WORK TO COMPLETE: Below are some records; output exactly the lines from the line with "Informationsreisen und Einwanderungsreisen" to the line with "hinaus ist es möglich, mit uns den kompletten", both ends kept, and nothing more.

Saved data entries
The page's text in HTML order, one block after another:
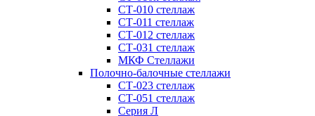
СТ-010 стеллаж
СТ-011 стеллаж
СТ-012 стеллаж
СТ-031 стеллаж
МКФ Стеллажи
Полочно-балочные стеллажи
СТ-023 стеллаж
СТ-051 стеллаж
Серия Л
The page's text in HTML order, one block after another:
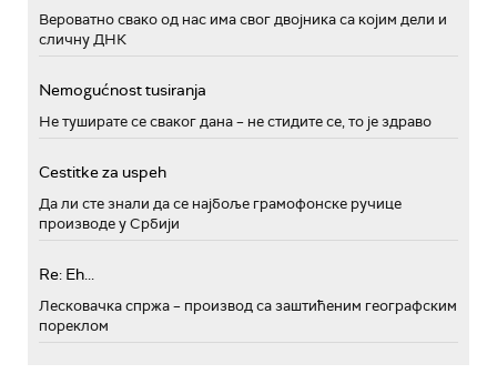
Вероватно свако од нас има свог двојника са којим дели и
сличну ДНК
Nemogućnost tusiranja
Не туширате се сваког дана – не стидите се, то је здраво
Cestitke za uspeh
Да ли сте знали да се најбоље грамофонске ручице
производе у Србији
Re: Eh...
Лесковачка спржа – производ са заштићеним географским
пореклом
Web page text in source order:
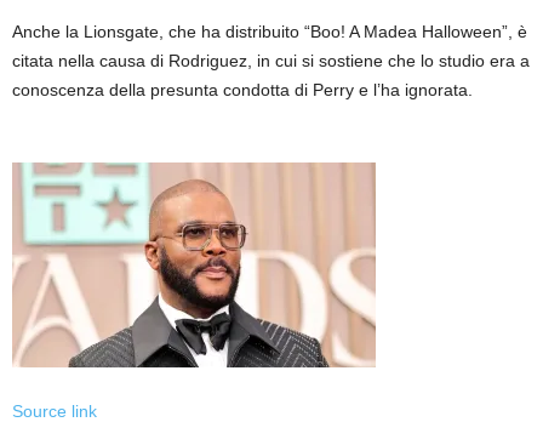
Anche la Lionsgate, che ha distribuito “Boo! A Madea Halloween”, è
citata nella causa di Rodriguez, in cui si sostiene che lo studio era a
conoscenza della presunta condotta di Perry e l’ha ignorata.
Source link
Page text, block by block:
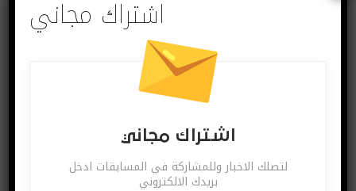
اشتراك مجاني
اشتراك مجاني
اشتراك مجاني
لتصلك الاخبار وللمشاركة في المسابقات ادخل
بريدك الالكتروني
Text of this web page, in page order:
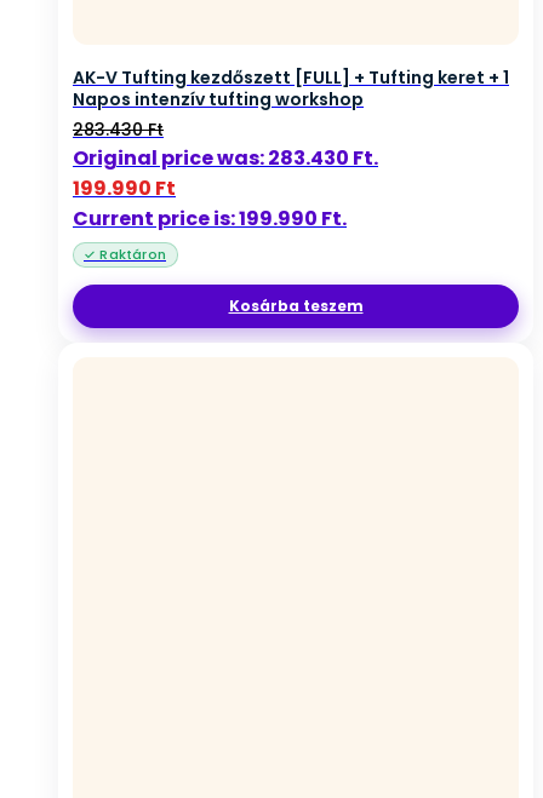
AK-V Tufting kezdőszett [FULL] + Tufting keret + 1
Napos intenzív tufting workshop
283.430Ft
Original price was: 283.430 Ft.
199.990 Ft
Current price is: 199.990 Ft.
Kosárba teszem
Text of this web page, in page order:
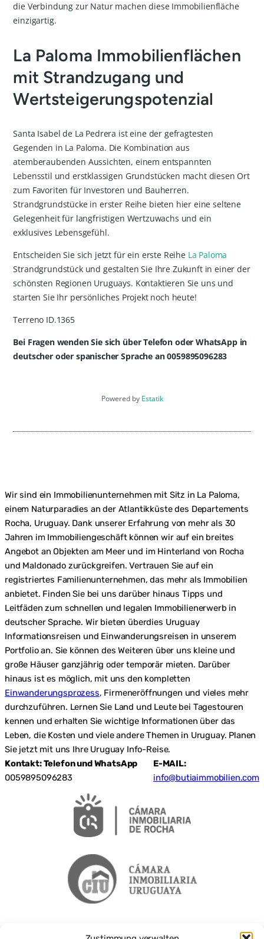
die Verbindung zur Natur machen diese Immobilienfläche
einzigartig.
La Paloma Immobilienflächen
mit Strandzugang und
Wertsteigerungspotenzial
Santa Isabel de La Pedrera ist eine der gefragtesten
Gegenden in La Paloma. Die Kombination aus
atemberaubenden Aussichten, einem entspannten
Lebensstil und erstklassigen Grundstücken macht diesen Ort
zum Favoriten für Investoren und Bauherren.
Strandgrundstücke in erster Reihe bieten hier eine seltene
Gelegenheit für langfristigen Wertzuwachs und ein
exklusives Lebensgefühl.
Entscheiden Sie sich jetzt für ein erste Reihe La Paloma
Strandgrundstück und gestalten Sie Ihre Zukunft in einer der
schönsten Regionen Uruguays. Kontaktieren Sie uns und
starten Sie Ihr persönliches Projekt noch heute!
Terreno ID.1365
Bei Fragen wenden Sie sich über Telefon oder WhatsApp in
deutscher oder spanischer Sprache an 0059895096283
Powered by Estatik
Wir sind ein Immobilienunternehmen mit Sitz in La Paloma,
einem Naturparadies an der Atlantikküste des Departements
Rocha, Uruguay. Dank unserer Erfahrung von mehr als 30
Jahren im Immobiliengeschäft können wir auf ein breites
Angebot an Objekten am Meer und im Hinterland von Rocha
und Maldonado zurückgreifen. Vertrauen Sie auf ein
registriertes Familienunternehmen, das mehr als Immobilien
anbietet. Finden Sie bei uns darüber hinaus Tipps und
Leitfäden zum schnellen und legalen Immobilienerwerb in
deutscher Sprache. Wir bieten überdies Uruguay
Informationsreisen und Einwanderungsreisen in unserem
Portfolio an. Sie können des Weiteren über uns kleine und
große Häuser ganzjährig oder temporär mieten. Darüber
hinaus ist es möglich, mit uns den kompletten
Einwanderungsprozess, Firmeneröffnungen und vieles mehr
durchzuführen. Lernen Sie Land und Leute bei Tagestouren
kennen und erhalten Sie wichtige Informationen über das
Leben, die Kosten und viele andere Themen in Uruguay. Planen
Sie jetzt mit uns Ihre Uruguay Info-Reise.
Kontakt: Telefon und WhatsApp
0059895096283
E-MAIL:
info@butiaimmobilien.com
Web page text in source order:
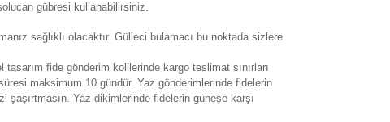
gübresi kullanabilirsiniz.
sağlıklı olacaktır. Gülleci bulamacı bu noktada sizlere
fide gönderim kolilerinde kargo teslimat sınırları
maksimum 10 gündür. Yaz gönderimlerinde fidelerin
şaşırtmasın. Yaz dikimlerinde fidelerin güneşe karşı
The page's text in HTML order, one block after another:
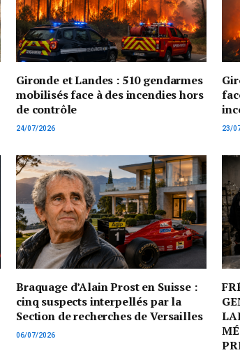
Gironde et Landes : 510 gendarmes
mobilisés face à des incendies hors
de contrôle
24/07/2026 23/
Braquage d’Alain Prost en Suisse :
cinq suspects interpellés par la
Section de recherches de Versailles
06/07/2026

YOUR SOLUTION:
Informationsreisen und Einwanderungsreisen in unserem
Portfolio an. Sie können des Weiteren über uns kleine und
große Häuser ganzjährig oder temporär mieten. Darüber
hinaus ist es möglich, mit uns den kompletten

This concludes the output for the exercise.